The Common Good as a Universal Framework

Guest Blogger

 For the Balkinization symposium on Adrian Vermeule, Common Good Constitutionalism (Polity Press 2022). 

Adrian Vermeule

            I thank Jack Balkin for his good offices in organizing the symposium on Common Good Constitutionalism (CGC), and also thank the participants for their thoughts. In this brief contribution, I will offer some thoughts in reply. My discussion will by no means be comprehensive, with the understanding that silence as to any of the points the participants have raised is not necessarily to be taken as signifying either agreement or disagreement. Rather I will address some points that seem to me of the greatest general interest, and on which I have currently have something to contribute. Thus I pass over in silence the excellent contributions of Conor Casey and Daniel Bell, not because I disagree with them, but simply because in the former case I have no impartial standpoint from which to assess Casey’s suggestion that there is a deep continuity to my own work over time, and in the latter case because Bell’s effort to read the classical legal tradition in light of Confucian legal theory is a subject that I will have to study more deeply before I can say anything in a serious academic register — although I have expressed some informal preliminary reactions. 
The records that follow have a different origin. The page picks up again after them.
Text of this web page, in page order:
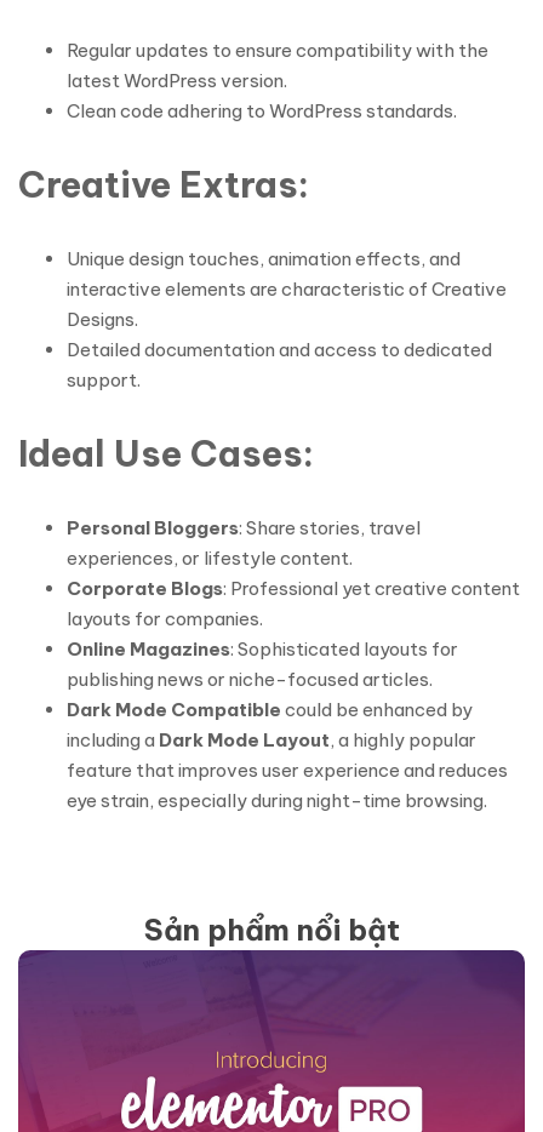
Regular updates to ensure compatibility with the
latest WordPress version.
Clean code adhering to WordPress standards.
Creative Extras:
Unique design touches, animation effects, and
interactive elements are characteristic of Creative
Designs.
Detailed documentation and access to dedicated
support.
Ideal Use Cases:
Personal Bloggers: Share stories, travel
experiences, or lifestyle content.
Corporate Blogs: Professional yet creative content
layouts for companies.
Online Magazines: Sophisticated layouts for
publishing news or niche-focused articles.
Dark Mode Compatible could be enhanced by
including a Dark Mode Layout, a highly popular
feature that improves user experience and reduces
eye strain, especially during night-time browsing.
Sản phẩm nổi bật
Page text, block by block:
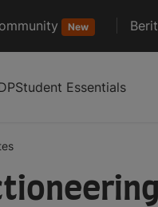
New
Student Essentials

            I begin with Sandy Levinson, whose contribution helpfully engaged the ideas from the inside, as it were, rather than assessing them from an external standpoint for conformity to a laundry list of progressive positions (a chronic hazard for the progressive mind, which is dominated by the practical as opposed to the speculative reason). I do have some quibbles with Levinson’s discussion. Levinson, for example, seems to suggest that natural law theory is either just coterminous with Catholic legal theory, or at least necessarily presupposes Catholicism. But this is both historically and theologically erroneous. Historically, natural law theory originates with the pagan Greeks, finds its way by complex pathways to Rome, and is already brought to a high pitch of sophistication by the Roman lawyers of the late Republic and early Empire, largely before Christianity became dominant. When Gaius, a famous jurist of the second century A.D., says (as later reported in Digest 7.5.2.1) that it is impossible to establish a usufruct in perishables even by positive decree, because natural reason cannot be altered [even] by the authority of the Senate,” he is not speaking from specifically Catholic premises, but rather about the intrinsic nature of the relevant legal principles. Theologically, Catholicism itself holds that the natural law is written in the hearts of all men, and is in principle accessible to the universal natural reason common to all, even the unbaptized. Yet this is inessential to the main points of Levinson’s larger discussion. 
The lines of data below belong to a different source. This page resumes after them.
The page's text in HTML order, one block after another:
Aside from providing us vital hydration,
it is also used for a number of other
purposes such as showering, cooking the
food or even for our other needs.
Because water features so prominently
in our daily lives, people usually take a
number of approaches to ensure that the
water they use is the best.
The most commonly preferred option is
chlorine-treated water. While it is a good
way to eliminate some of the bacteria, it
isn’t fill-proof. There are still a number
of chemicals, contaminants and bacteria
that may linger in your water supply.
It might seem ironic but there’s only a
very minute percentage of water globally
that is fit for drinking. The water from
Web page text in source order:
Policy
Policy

            Despite these minor missteps, Levinson understands and helpfully explains that the book has both a general and a particular part (CGC 11); it proposes a methodological framework for approaching questions of constitutional lawmaking and interpretation, a framework within which reasonable debates may be had as to how the principles of the classical legal tradition cash out. An example is a useful discussion between Jamie McGowan and Michael Foran about how exactly judicial review of rights works on classical premises. As Foran puts it, “[the book] relies on the common good as a justificatory lens of analysis, focusing on what the overarching point and purpose of constitutionalism should be.” A corollary, which the book explains at some length (beginning at CGC 3), is that the project is definitely not to take particular laws and customs from a point in time and apply them uncritically today. Some historically existing rules and customs were justifiable and others were unjust, according to the criteria of the classical approach itself, even taking into account that fit with extant legal materials is an aspect of justification. Rather the methodological project is to translate and adapt the principles of the classical legal ontology into our world and to elicit the justificatory structure they imply. Linda McClain misses this distinction, which leaves me unable to say anything about her contribution.

            That the book argues for, or more precisely recalls, the classical structure of justification explains Levinson’s observation that it proposes a master “standard” or principle for constitutional government rather than a congeries of rules. Putting aside the constraints provided by the duty to avoid intrinsic evils, this is correct, but it is also itself a major point or feature of the classical tradition: subject to those and other constraints the book outlines, the theory does not even purport to specify the particular institutional rules of any given polity, but leaves those to determination within that polity - first at the level of constitutional law (written and unwritten), and then at successively more specific levels of legislation, administrative action, and judicial application to particular cases. I do go on to offer my own interpretations of the specific determinations that have come to characterize the American constitutional order, both in its written and unwritten aspects, but these are (as I said at CGC 12) detachable from the book’s general methodological theses; one can subscribe to the latter while agreeing, or contesting, the analyses of American particulars. 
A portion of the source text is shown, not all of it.